WORK REQUEST:
Begin your copy at the line with "Give the centre of each line below as (x, y)." in the records below and end it at the line with "[2017-04-23 dom 19:50] [117, 58, 219, 70]", restating each line word for word; omit the pictures.

(Records contained in a dataset)
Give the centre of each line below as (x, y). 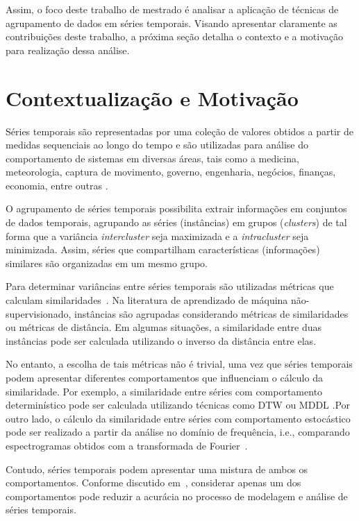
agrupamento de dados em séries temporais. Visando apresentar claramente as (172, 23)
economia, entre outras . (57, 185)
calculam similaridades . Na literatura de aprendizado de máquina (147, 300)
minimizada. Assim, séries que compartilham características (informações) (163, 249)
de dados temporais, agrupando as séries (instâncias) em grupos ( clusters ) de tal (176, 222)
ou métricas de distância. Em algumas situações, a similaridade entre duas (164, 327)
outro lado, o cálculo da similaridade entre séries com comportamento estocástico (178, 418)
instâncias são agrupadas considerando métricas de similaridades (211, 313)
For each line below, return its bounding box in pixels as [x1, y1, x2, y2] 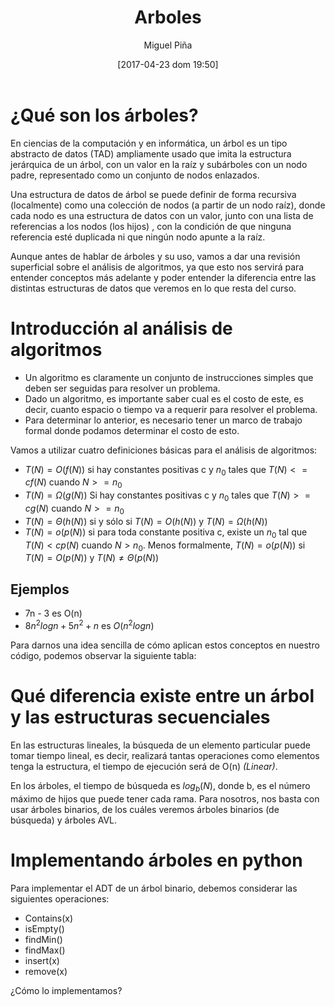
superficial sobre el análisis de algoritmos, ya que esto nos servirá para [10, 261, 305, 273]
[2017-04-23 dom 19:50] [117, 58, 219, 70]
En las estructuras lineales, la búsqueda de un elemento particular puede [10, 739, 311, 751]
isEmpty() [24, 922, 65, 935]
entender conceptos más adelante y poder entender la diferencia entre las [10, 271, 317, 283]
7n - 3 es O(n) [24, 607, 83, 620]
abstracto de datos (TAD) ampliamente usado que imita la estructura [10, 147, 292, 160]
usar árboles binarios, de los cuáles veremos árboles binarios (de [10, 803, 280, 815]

...

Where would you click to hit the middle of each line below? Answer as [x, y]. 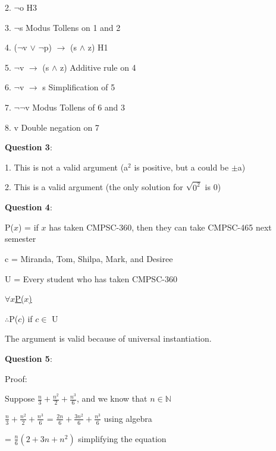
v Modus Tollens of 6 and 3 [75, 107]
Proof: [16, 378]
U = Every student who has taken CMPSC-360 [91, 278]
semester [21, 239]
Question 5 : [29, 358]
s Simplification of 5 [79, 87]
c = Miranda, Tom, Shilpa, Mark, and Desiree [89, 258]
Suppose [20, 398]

==

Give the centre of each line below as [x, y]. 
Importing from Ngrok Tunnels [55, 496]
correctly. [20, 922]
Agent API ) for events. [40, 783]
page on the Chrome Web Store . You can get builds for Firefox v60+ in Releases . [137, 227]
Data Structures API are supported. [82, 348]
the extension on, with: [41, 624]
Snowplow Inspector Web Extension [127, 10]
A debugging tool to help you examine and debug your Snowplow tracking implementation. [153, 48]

OUTPUT OF THE EXERCISE:
Give the centre of each line below as (x, y). 
agrupamento de dados em séries temporais. Visando apresentar claramente as (172, 23)
economia, entre outras . (57, 185)
calculam similaridades . Na literatura de aprendizado de máquina (147, 300)
minimizada. Assim, séries que compartilham características (informações) (163, 249)
de dados temporais, agrupando as séries (instâncias) em grupos ( clusters ) de tal (176, 222)
ou métricas de distância. Em algumas situações, a similaridade entre duas (164, 327)
outro lado, o cálculo da similaridade entre séries com comportamento estocástico (178, 418)
instâncias são agrupadas considerando métricas de similaridades (211, 313)
For each line below, return its bounding box in pixels as [x1, y1, x2, y2] 
superficial sobre el análisis de algoritmos, ya que esto nos servirá para [10, 261, 305, 273]
[2017-04-23 dom 19:50] [117, 58, 219, 70]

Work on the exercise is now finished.